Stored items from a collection
--- START ---

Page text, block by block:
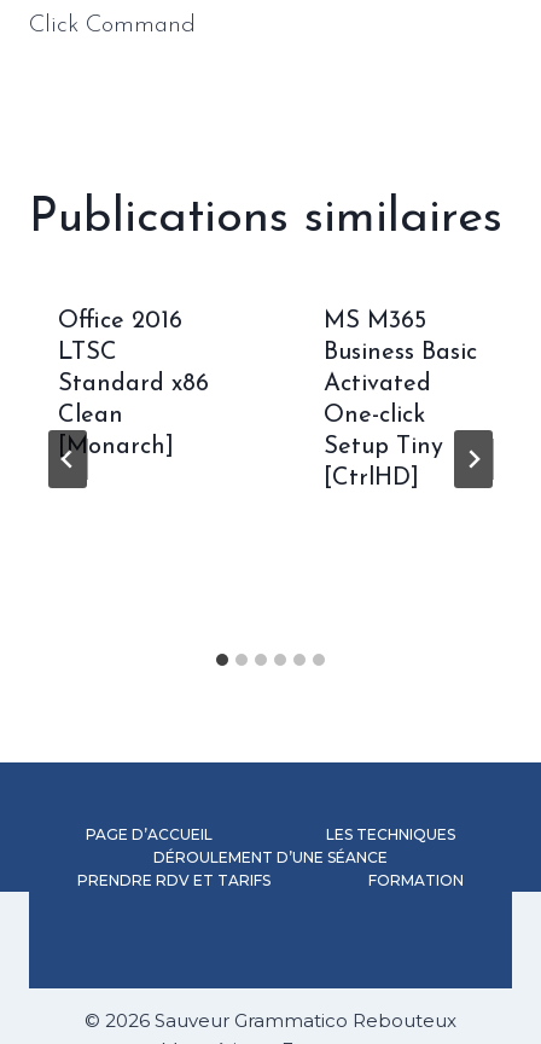
Click Command
Publications similaires
Office 2016
LTSC
Standard x86
Clean
[Monarch]
MS M365
Business Basic
Activated
One-click
Setup Tiny
[CtrlHD]
PAGE D’ACCUEIL
LES TECHNIQUES
DÉROULEMENT D’UNE SÉANCE
PRENDRE RDV ET TARIFS
FORMATION
© 2026 Sauveur Grammatico Rebouteux
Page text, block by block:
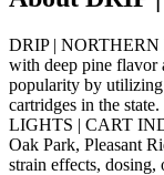
DRIP | NORTHERN
with deep pine flavor
popularity by utilizing
cartridges in the
LIGHTS | CART
Oak Park, Pleasant
strain effects, dosing,
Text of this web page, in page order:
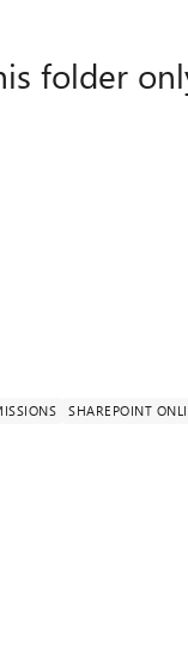
folder
SHAREPOINT
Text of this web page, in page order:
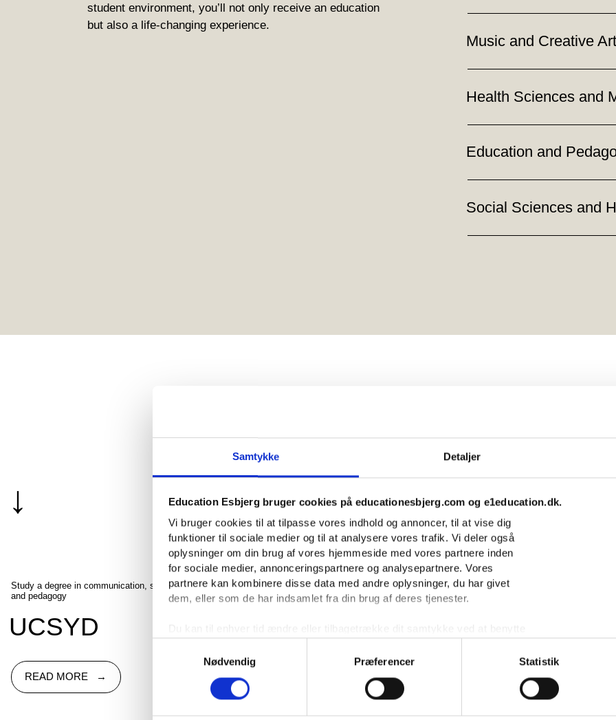
Samtykke Detaljer
Education Esbjerg bruger cookies på educationesbjerg.com og e1education.dk.
Vi bruger cookies til at tilpasse vores indhold og annoncer, til at vise dig
funktioner til sociale medier og til at analysere vores trafik. Vi deler også
oplysninger om din brug af vores hjemmeside med vores partnere inden
for sociale medier, annonceringspartnere og analysepartnere. Vores
partnere kan kombinere disse data med andre oplysninger, du har givet
dem, eller som de har indsamlet fra din brug af deres tjenester.
Nødvendig
Præferencer Statistik
student environment, you’ll not only receive an education
but also a life-changing experience.
Music and Creative
Health Sciences and
Education and
Social Sciences and
↓
Education institutes
in Esbjerg
Study a degree in communication, social sciences, health, or teaching
and pedagogy
UCSYD
READ MORE
Aalborg University Esbjerg is a research and educational institution
offering a wide range of programs in engineering and natural sciences.
READ MORE
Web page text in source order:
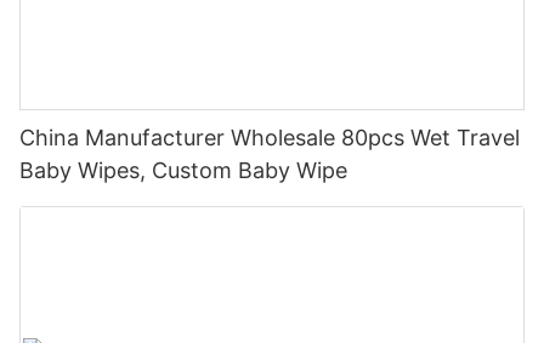
China Manufacturer Wholesale 80pcs Wet Travel
Baby Wipes, Custom Baby Wipe
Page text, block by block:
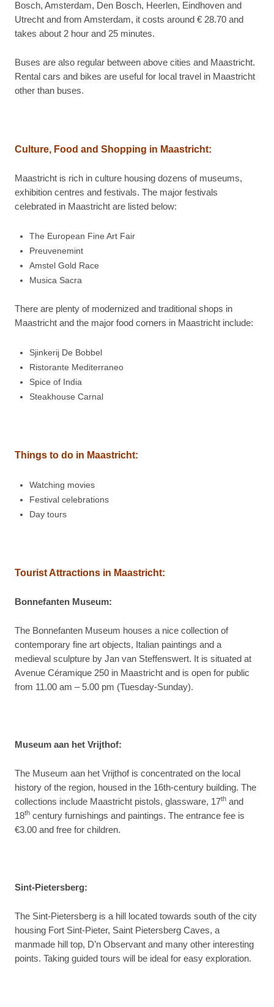
Bosch, Amsterdam, Den Bosch, Heerlen, Eindhoven and
Utrecht and from Amsterdam, it costs around € 28.70 and
takes about 2 hour and 25 minutes.
Buses are also regular between above cities and Maastricht.
Rental cars and bikes are useful for local travel in Maastricht
other than buses.
Culture, Food and Shopping in Maastricht:
Maastricht is rich in culture housing dozens of museums,
exhibition centres and festivals. The major festivals
celebrated in Maastricht are listed below:
The European Fine Art Fair
Preuvenemint
Amstel Gold Race
Musica Sacra
There are plenty of modernized and traditional shops in
Maastricht and the major food corners in Maastricht include:
Sjinkerij De Bobbel
Ristorante Mediterraneo
Spice of India
Steakhouse Carnal
Things to do in Maastricht:
Watching movies
Festival celebrations
Day tours
Tourist Attractions in Maastricht:
Bonnefanten Museum:
The Bonnefanten Museum houses a nice collection of
contemporary fine art objects, Italian paintings and a
medieval sculpture by Jan van Steffenswert. It is situated at
Avenue Céramique 250 in Maastricht and is open for public
from 11.00 am – 5.00 pm (Tuesday-Sunday).
Museum aan het Vrijthof:
The Museum aan het Vrijthof is concentrated on the local
history of the region, housed in the 16th-century building. The
collections include Maastricht pistols, glassware, 17th and
18th century furnishings and paintings. The entrance fee is
€3.00 and free for children.
Sint-Pietersberg:
The Sint-Pietersberg is a hill located towards south of the city
housing Fort Sint-Pieter, Saint Pietersberg Caves, a
manmade hill top, D’n Observant and many other interesting
points. Taking guided tours will be ideal for easy exploration.
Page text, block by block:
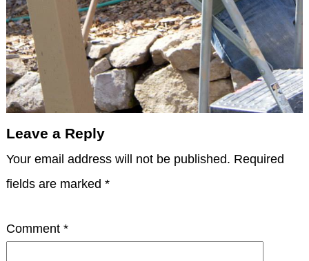
Leave a Reply
Your email address will not be published. Required
fields are marked *
Comment *
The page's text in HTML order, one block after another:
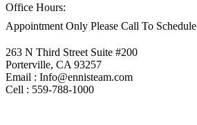
Office Hours:
Appointment Only Please Call To Schedule
263 N Third Street Suite #200
Porterville, CA 93257
Email : Info@ennisteam.com
Cell : 559-788-1000
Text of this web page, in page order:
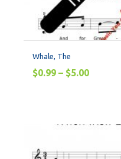
Whale, The
$0.99 – $5.00
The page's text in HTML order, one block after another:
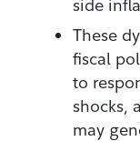
side
These
fiscal
to
shocks,
may
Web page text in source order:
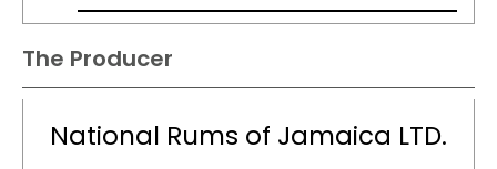
The Producer
National Rums of Jamaica LTD.
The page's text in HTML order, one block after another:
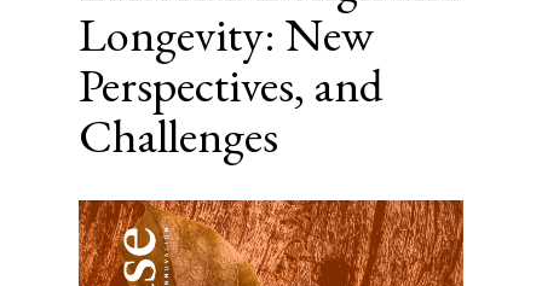
Longevity: New
Perspectives, and
Challenges
Article
Sidebar
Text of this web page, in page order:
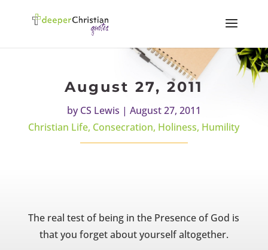
August 27, 2011
byCS Lewis | August 27, 2011
Christian Life, Consecration, Holiness, Humility
The real test of being in the Presence of God is
that you forget about yourself altogether.
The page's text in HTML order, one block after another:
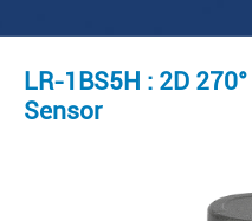
LR-1BS5H : 2D
Sensor
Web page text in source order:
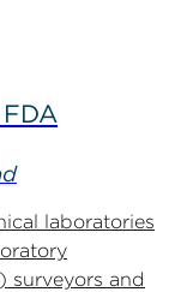
laboratories
surveyors and
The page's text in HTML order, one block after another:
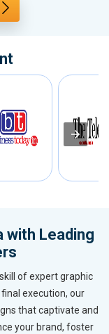
with Leading
of expert graphic
execution, our
that captivate and
your brand, foster
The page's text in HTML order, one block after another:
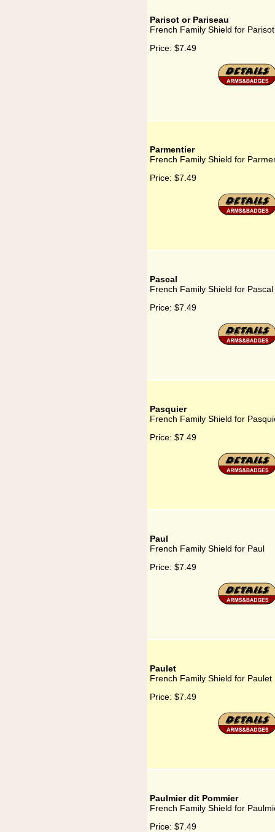
Parisot or Pariseau
French Family Shield for
Price: $7.49
Parmentier
French Family Shield for
Price: $7.49
Pascal
French Family Shield for Pascal
Price: $7.49
Pasquier
French Family Shield for
Price: $7.49
Paul
French Family Shield for Paul
Price: $7.49
Paulet
French Family Shield for Paulet
Price: $7.49
Paulmier dit Pommier
French Family Shield for
Price: $7.49
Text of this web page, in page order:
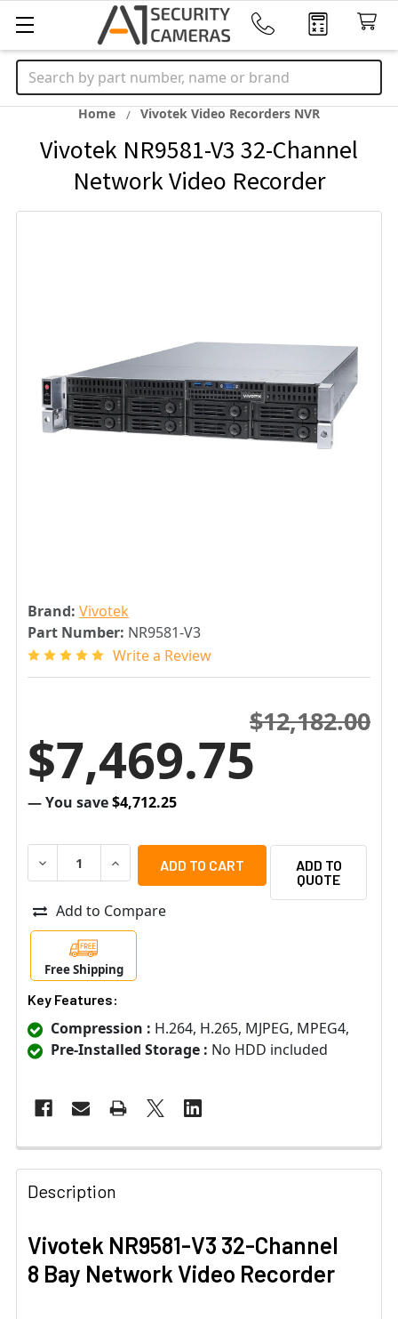
Search
Home Vivotek Video Recorders NVR
Vivotek NR9581-V3 32-Channel
Network Video Recorder
Brand: Vivotek
Part Number: NR9581-V3
Write a Review
$12,182.00
$7,469.75
— You save$4,712.25
DECREASE QUANTITY OF VIVOTEK NR9581-V3 32-
INCREASE QUANTITY OF VIVOTEK NR9581-
ADD TO
QUOTE
Add to Compare
Free Shipping
Key Features:
Compression : H.264, H.265, MJPEG, MPEG4,
Pre-Installed Storage : No HDD included
Description
Vivotek NR9581-V3 32-Channel
8 Bay Network Video Recorder
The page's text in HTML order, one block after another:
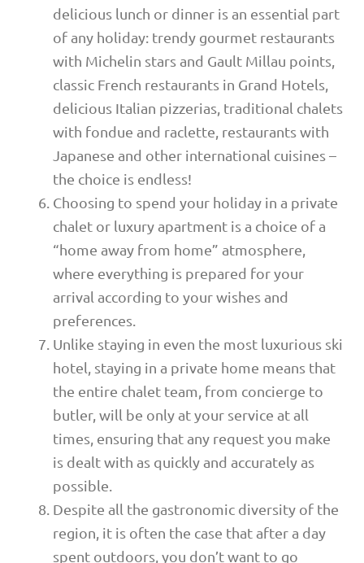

--- END ---

## What you have to do
Reproduce the entries above without change, omitting all pictures.

## Task output
Page text, block by block:
Click Command
Publications similaires
Office 2016
LTSC
Standard x86
Clean
[Monarch]
MS M365
Business Basic
Activated
One-click
Setup Tiny
[CtrlHD]
PAGE D’ACCUEIL
LES TECHNIQUES
DÉROULEMENT D’UNE SÉANCE
PRENDRE RDV ET TARIFS
FORMATION
© 2026 Sauveur Grammatico Rebouteux
Page text, block by block:
DRIP | NORTHERN
with deep pine flavor
popularity by utilizing
cartridges in the
LIGHTS | CART
Oak Park, Pleasant
strain effects, dosing,
Text of this web page, in page order:
folder
SHAREPOINT
Text of this web page, in page order:
Samtykke Detaljer
Education Esbjerg bruger cookies på educationesbjerg.com og e1education.dk.
Vi bruger cookies til at tilpasse vores indhold og annoncer, til at vise dig
funktioner til sociale medier og til at analysere vores trafik. Vi deler også
oplysninger om din brug af vores hjemmeside med vores partnere inden
for sociale medier, annonceringspartnere og analysepartnere. Vores
partnere kan kombinere disse data med andre oplysninger, du har givet
dem, eller som de har indsamlet fra din brug af deres tjenester.
Nødvendig
Præferencer Statistik
student environment, you’ll not only receive an education
but also a life-changing experience.
Music and Creative
Health Sciences and
Education and
Social Sciences and
↓
Education institutes
in Esbjerg
Study a degree in communication, social sciences, health, or teaching
and pedagogy
UCSYD
READ MORE
Aalborg University Esbjerg is a research and educational institution
offering a wide range of programs in engineering and natural sciences.
READ MORE
Web page text in source order:
China Manufacturer Wholesale 80pcs Wet Travel
Baby Wipes, Custom Baby Wipe
Page text, block by block:
Bosch, Amsterdam, Den Bosch, Heerlen, Eindhoven and
Utrecht and from Amsterdam, it costs around € 28.70 and
takes about 2 hour and 25 minutes.
Buses are also regular between above cities and Maastricht.
Rental cars and bikes are useful for local travel in Maastricht
other than buses.
Culture, Food and Shopping in Maastricht:
Maastricht is rich in culture housing dozens of museums,
exhibition centres and festivals. The major festivals
celebrated in Maastricht are listed below:
The European Fine Art Fair
Preuvenemint
Amstel Gold Race
Musica Sacra
There are plenty of modernized and traditional shops in
Maastricht and the major food corners in Maastricht include:
Sjinkerij De Bobbel
Ristorante Mediterraneo
Spice of India
Steakhouse Carnal
Things to do in Maastricht:
Watching movies
Festival celebrations
Day tours
Tourist Attractions in Maastricht:
Bonnefanten Museum:
The Bonnefanten Museum houses a nice collection of
contemporary fine art objects, Italian paintings and a
medieval sculpture by Jan van Steffenswert. It is situated at
Avenue Céramique 250 in Maastricht and is open for public
from 11.00 am – 5.00 pm (Tuesday-Sunday).
Museum aan het Vrijthof:
The Museum aan het Vrijthof is concentrated on the local
history of the region, housed in the 16th-century building. The
collections include Maastricht pistols, glassware, 17th and
18th century furnishings and paintings. The entrance fee is
€3.00 and free for children.
Sint-Pietersberg:
The Sint-Pietersberg is a hill located towards south of the city
housing Fort Sint-Pieter, Saint Pietersberg Caves, a
manmade hill top, D’n Observant and many other interesting
points. Taking guided tours will be ideal for easy exploration.
Page text, block by block:
Leave a Reply
Your email address will not be published. Required
fields are marked *
Comment *
The page's text in HTML order, one block after another:
Office Hours:
Appointment Only Please Call To Schedule
263 N Third Street Suite #200
Porterville, CA 93257
Email : Info@ennisteam.com
Cell : 559-788-1000
Text of this web page, in page order:
Whale, The
$0.99 – $5.00
The page's text in HTML order, one block after another:
side
These
fiscal
to
shocks,
may
Web page text in source order:
The Producer
National Rums of Jamaica LTD.
The page's text in HTML order, one block after another:
Longevity: New
Perspectives, and
Challenges
Article
Sidebar
Text of this web page, in page order:
August 27, 2011
byCS Lewis | August 27, 2011
Christian Life, Consecration, Holiness, Humility
The real test of being in the Presence of God is
that you forget about yourself altogether.
The page's text in HTML order, one block after another:
LR-1BS5H : 2D
Sensor
Web page text in source order:
laboratories
surveyors and
The page's text in HTML order, one block after another:
with Leading
of expert graphic
execution, our
that captivate and
your brand, foster
The page's text in HTML order, one block after another:
Parisot or Pariseau
French Family Shield for
Price: $7.49
Parmentier
French Family Shield for
Price: $7.49
Pascal
French Family Shield for Pascal
Price: $7.49
Pasquier
French Family Shield for
Price: $7.49
Paul
French Family Shield for Paul
Price: $7.49
Paulet
French Family Shield for Paulet
Price: $7.49
Paulmier dit Pommier
French Family Shield for
Price: $7.49
Text of this web page, in page order:
Search
Home Vivotek Video Recorders NVR
Vivotek NR9581-V3 32-Channel
Network Video Recorder
Brand: Vivotek
Part Number: NR9581-V3
Write a Review
$12,182.00
$7,469.75
— You save$4,712.25
DECREASE QUANTITY OF VIVOTEK NR9581-V3 32-
INCREASE QUANTITY OF VIVOTEK NR9581-
ADD TO
QUOTE
Add to Compare
Free Shipping
Key Features:
Compression : H.264, H.265, MJPEG, MPEG4,
Pre-Installed Storage : No HDD included
Description
Vivotek NR9581-V3 32-Channel
8 Bay Network Video Recorder
The page's text in HTML order, one block after another:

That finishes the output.